I am FINALLY getting my business started. I've been waiting quite some time to buy a vinyl cutter. What I'm going to be doing is a small vinyl decal business. Within the next year or so I will be branching out to embroidery/applique work. I am buying my machine within the next few days and am totally stuck on whether to purchase the Silhouette Cameo or the Brother Scan n Cut. My embroidery machine is a brother and I'm drawn to the fact that the applique process looks easier on the scan n cut. I'm also drawn to the fact you can just scan something in and have it cut without too much fuss. However, I've read so many different opinions and it seems like people really like the cameo. Plus it's a great deal cheaper. I've never done anything with vinyl before so I'm really just gonna have to get in there and figure things out. I just am hoping someone can guide me on the best option out of the two.


----------



## Mtnview (Nov 5, 2009)

Is this a craft hobby you are starting? Both machines you describe are hobby machines. They even describe them as hobby machines on both their pages.
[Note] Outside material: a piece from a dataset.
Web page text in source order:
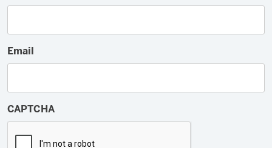
Email
CAPTCHA

Neither of those will make someone serious money. They only take 12" sheets and won't accommodate roll material. Most rolls of material are a minimum of 15". Rolls are less expensive that sheets but even if you get set up to buy rolls you will have to cut them down to fit the hobby cutter which takes time and wastes material. Starting a business I wouldn't go with either of those. Just my 2 cents.


----------



## MAXDesign (Sep 24, 2013)

Mtnview said:


> Is this a craft hobby you are starting? Both machines you describe are hobby machines. They even describe them as hobby machines on both their pages. Neither of those will make someone serious money. They only take 12" sheets and won't accommodate roll material. Most rolls of material are a minimum of 15". Rolls are less expensive that sheets but even if you get set up to buy rolls you will have to cut them down to fit the hobby cutter which takes time and wastes material. Starting a business I wouldn't go with either of those. Just my 2 cents.
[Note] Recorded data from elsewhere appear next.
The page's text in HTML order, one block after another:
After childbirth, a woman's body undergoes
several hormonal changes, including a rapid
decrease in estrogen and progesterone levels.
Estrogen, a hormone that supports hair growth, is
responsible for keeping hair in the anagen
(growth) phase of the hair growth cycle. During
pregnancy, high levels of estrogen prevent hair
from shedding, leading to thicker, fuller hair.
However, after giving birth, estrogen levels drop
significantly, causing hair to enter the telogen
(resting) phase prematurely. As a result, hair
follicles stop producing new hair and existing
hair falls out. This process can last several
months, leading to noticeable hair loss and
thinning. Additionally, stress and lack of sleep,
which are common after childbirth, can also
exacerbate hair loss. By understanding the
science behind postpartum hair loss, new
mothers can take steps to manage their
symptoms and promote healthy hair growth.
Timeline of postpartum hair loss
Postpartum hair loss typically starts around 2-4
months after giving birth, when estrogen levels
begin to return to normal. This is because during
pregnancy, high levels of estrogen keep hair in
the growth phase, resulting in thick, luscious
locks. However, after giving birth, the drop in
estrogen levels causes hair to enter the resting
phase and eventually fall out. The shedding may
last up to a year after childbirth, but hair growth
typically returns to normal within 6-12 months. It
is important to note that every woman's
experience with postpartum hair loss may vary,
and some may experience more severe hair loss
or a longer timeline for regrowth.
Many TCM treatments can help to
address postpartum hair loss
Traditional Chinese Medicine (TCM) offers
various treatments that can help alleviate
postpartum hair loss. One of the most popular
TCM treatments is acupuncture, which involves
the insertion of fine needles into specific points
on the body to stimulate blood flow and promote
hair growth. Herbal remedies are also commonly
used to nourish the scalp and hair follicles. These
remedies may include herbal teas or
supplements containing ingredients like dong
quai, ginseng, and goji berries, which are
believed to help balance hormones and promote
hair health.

Sorry, but I totally disagree with this. I have a Cameo and run a small business...depends on what you want to do. I have used HTV for adult and children's tees, contour cut A4 and A3 JPSS sheets for tees, baby grows, bibs and toddler tees, created decals and vinyl wall art. Depends on quantities and sizes of things you want to create. I have also purchased 12" rolls of Oracal 631 and 651, so rolls are available. As I said, all depends on what type of business you want to run really...


----------



## Blue92 (Oct 8, 2010)

You can start a business with a smaller capacity cutter. We started with a Stika SX-12. We did both football and baseball uniforms for several youth organizations along quite a few other jobs. We also did multiple banners, mostly 3' x 5'.
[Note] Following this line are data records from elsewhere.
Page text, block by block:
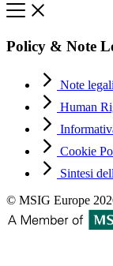
Policy & Note
Note legali
Human
Cookie
Sintesi
© MSIG Europe

Being limited to 12" wide material, with a max cut width of 9.8" was a challenge. We used both 15" and 20" material by just cutting 12" strips off the end. Overall it worked well. We also had larger work we farmed out the cutting work to another shop.

Still have the Stika but it hasn't been used since we picked up a GCC Expert 24 LX. 

It's more important to get started. 

You can always stash some of the profit for a bigger, more high end cutter.


----------



## jeepers94 (Nov 25, 2011)

I have both,a Cameo and a Scan N Cut 250. They are both capable of great cuts. I have not used the Brother very much yet.The fact that I can scan a drawing in and cut it right away is nice. They both can contour cut.
I really can't tell you which one is best for you,but I think you will be happy with either one. I do have a 24" cutter also,but I like the small size of these machines. I can take them into any room I want to work. I could do 80% of my work on these cutters if I wanted.


----------



## 03km0 (Jul 25, 2014)

I'm starting out as a small craft business. Hopefully one day I will be able to expand but I want to test the waters first. For small car decals I believe these machines will be adequate, however I will certainly will need a bigger machine for bigger decals. 

Thank you all for your input. It's scary jumping in! I don't want to make the wrong decision! After watching a few more tutorials and overviews today I think the scan n cut will be my best option considering the embroidery I plan on incorporating into my business. Wish me luck!


----------



## iwantsomething (Jun 3, 2012)

There is always someone with the "can't make money with a cameo." every time. Just like the other people on this page, I pay my bills with a cameo. There are a couple of small complaints that I have about it. But once you learn how to work with it, it's great.


----------